_Brief_: Retype only the lines below from the one with "versions : (5, 30, 26, 35)" to the one with "main - the main branch [36, 35]", inclusive, skipping every image.

◇ ◇ ◇ ◇

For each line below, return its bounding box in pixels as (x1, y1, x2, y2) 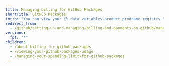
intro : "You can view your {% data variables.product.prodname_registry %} (5, 16, 167, 21)
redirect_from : (5, 21, 37, 26)
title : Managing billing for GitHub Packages (5, 7, 102, 12)
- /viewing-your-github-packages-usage (10, 49, 94, 54)
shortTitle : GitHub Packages (5, 12, 66, 17)
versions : (5, 30, 26, 35)
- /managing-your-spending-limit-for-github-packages (10, 53, 125, 59)
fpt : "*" (10, 35, 28, 40)
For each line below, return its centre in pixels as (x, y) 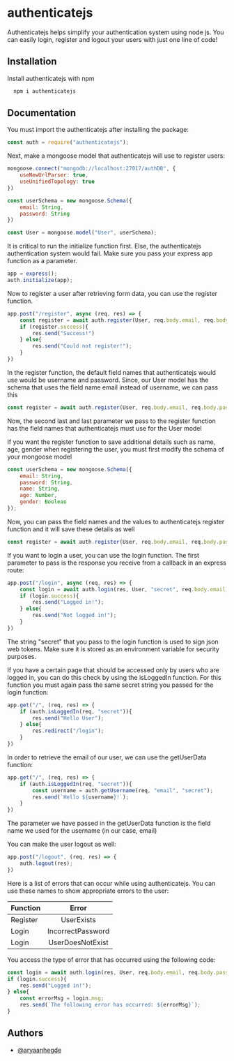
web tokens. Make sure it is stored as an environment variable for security (113, 649)
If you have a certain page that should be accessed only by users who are (113, 670)
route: (16, 570)
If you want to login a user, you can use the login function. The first (103, 555)
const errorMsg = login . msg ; (62, 999)
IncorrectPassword (79, 931)
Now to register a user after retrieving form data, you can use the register (112, 293)
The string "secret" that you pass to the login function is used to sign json (113, 641)
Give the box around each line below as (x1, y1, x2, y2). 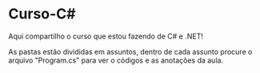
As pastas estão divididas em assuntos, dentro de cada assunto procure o (8, 47, 253, 56)
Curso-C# (8, 5, 76, 23)
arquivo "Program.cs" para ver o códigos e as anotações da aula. (8, 55, 224, 65)
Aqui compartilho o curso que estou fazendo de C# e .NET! (8, 31, 204, 41)
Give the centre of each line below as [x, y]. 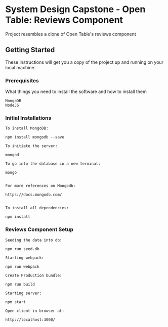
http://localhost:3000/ [30, 319]
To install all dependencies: [37, 208]
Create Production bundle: [34, 275]
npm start [16, 302]
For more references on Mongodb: [40, 186]
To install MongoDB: [27, 128]
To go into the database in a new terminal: [53, 164]
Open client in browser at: [35, 311]
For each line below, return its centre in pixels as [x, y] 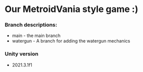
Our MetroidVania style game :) [71, 9]
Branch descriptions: [31, 25]
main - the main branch [36, 35]
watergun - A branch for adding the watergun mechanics [71, 41]
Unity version [22, 54]
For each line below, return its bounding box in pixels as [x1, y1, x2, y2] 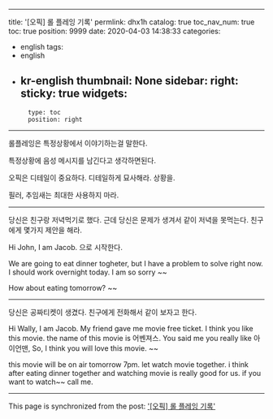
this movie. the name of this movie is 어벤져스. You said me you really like [8, 333, 252, 343]
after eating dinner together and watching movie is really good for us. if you [8, 368, 262, 378]
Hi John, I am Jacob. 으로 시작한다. [8, 242, 123, 252]
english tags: [19, 42, 63, 51]
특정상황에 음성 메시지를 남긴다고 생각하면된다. [8, 155, 157, 165]
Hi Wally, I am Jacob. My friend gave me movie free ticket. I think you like [8, 323, 253, 333]
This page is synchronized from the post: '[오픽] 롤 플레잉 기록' [8, 401, 216, 411]
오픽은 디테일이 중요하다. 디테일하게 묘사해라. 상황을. [8, 172, 176, 183]
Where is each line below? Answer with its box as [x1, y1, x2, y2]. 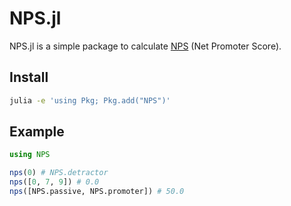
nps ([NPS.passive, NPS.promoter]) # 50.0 [9, 187, 185, 197]
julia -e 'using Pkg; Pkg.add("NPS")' [9, 95, 171, 106]
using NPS [9, 150, 51, 160]
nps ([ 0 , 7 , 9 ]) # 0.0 [9, 177, 100, 187]
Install [9, 69, 49, 86]
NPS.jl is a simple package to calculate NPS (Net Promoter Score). [9, 40, 282, 52]
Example [9, 123, 65, 141]
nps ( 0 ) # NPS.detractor [9, 168, 109, 178]
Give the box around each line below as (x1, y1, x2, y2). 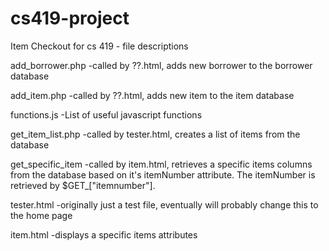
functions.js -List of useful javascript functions (10, 108, 203, 121)
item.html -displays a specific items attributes (10, 228, 198, 241)
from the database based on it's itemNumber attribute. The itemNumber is (10, 168, 316, 181)
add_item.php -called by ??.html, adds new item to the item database (10, 89, 295, 101)
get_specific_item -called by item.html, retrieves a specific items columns (10, 158, 313, 170)
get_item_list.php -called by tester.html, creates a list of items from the (10, 128, 301, 140)
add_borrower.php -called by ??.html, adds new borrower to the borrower (10, 59, 313, 71)
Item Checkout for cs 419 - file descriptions (10, 40, 189, 52)
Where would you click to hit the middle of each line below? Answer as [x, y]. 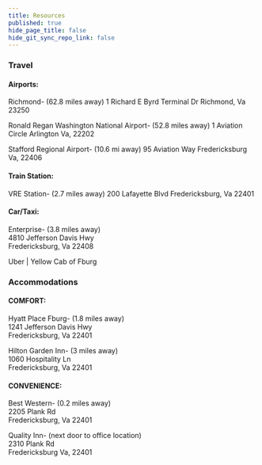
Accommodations [43, 282]
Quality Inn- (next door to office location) [75, 436]
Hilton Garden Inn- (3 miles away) [63, 350]
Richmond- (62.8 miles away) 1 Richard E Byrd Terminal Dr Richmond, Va [127, 102]
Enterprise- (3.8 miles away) [55, 229]
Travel [21, 66]
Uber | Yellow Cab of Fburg [53, 261]
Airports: [24, 84]
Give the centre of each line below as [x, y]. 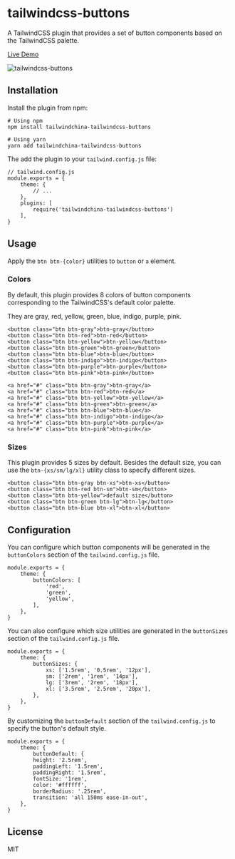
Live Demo [23, 54]
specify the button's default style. [57, 728]
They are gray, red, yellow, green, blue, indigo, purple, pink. [95, 316]
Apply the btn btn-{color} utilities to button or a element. [92, 261]
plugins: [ [36, 203]
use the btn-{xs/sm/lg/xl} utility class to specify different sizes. [101, 470]
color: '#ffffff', [60, 785]
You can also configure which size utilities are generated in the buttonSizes [118, 631]

◇ ◇ ◇ ◇

_Response to the exercise_:
versions : (5, 30, 26, 35)
- /managing-your-spending-limit-for-github-packages (10, 53, 125, 59)
fpt : "*" (10, 35, 28, 40)
For each line below, return its centre in pixels as (x, y) 
web tokens. Make sure it is stored as an environment variable for security (113, 649)
If you have a certain page that should be accessed only by users who are (113, 670)
route: (16, 570)
If you want to login a user, you can use the login function. The first (103, 555)
const errorMsg = login . msg ; (62, 999)
IncorrectPassword (79, 931)
Now to register a user after retrieving form data, you can use the register (112, 293)
The string "secret" that you pass to the login function is used to sign json (113, 641)
Give the box around each line below as (x1, y1, x2, y2). 
As pastas estão divididas em assuntos, dentro de cada assunto procure o (8, 47, 253, 56)
Curso-C# (8, 5, 76, 23)
arquivo "Program.cs" para ver o códigos e as anotações da aula. (8, 55, 224, 65)
Aqui compartilho o curso que estou fazendo de C# e .NET! (8, 31, 204, 41)
Give the centre of each line below as [x, y]. 
http://localhost:3000/ [30, 319]
To install all dependencies: [37, 208]
Create Production bundle: [34, 275]
npm start [16, 302]
For more references on Mongodb: [40, 186]
To install MongoDB: [27, 128]
To go into the database in a new terminal: [53, 164]
Open client in browser at: [35, 311]
For each line below, return its centre in pixels as [x, y] 
Our MetroidVania style game :) [71, 9]
Branch descriptions: [31, 25]
main - the main branch [36, 35]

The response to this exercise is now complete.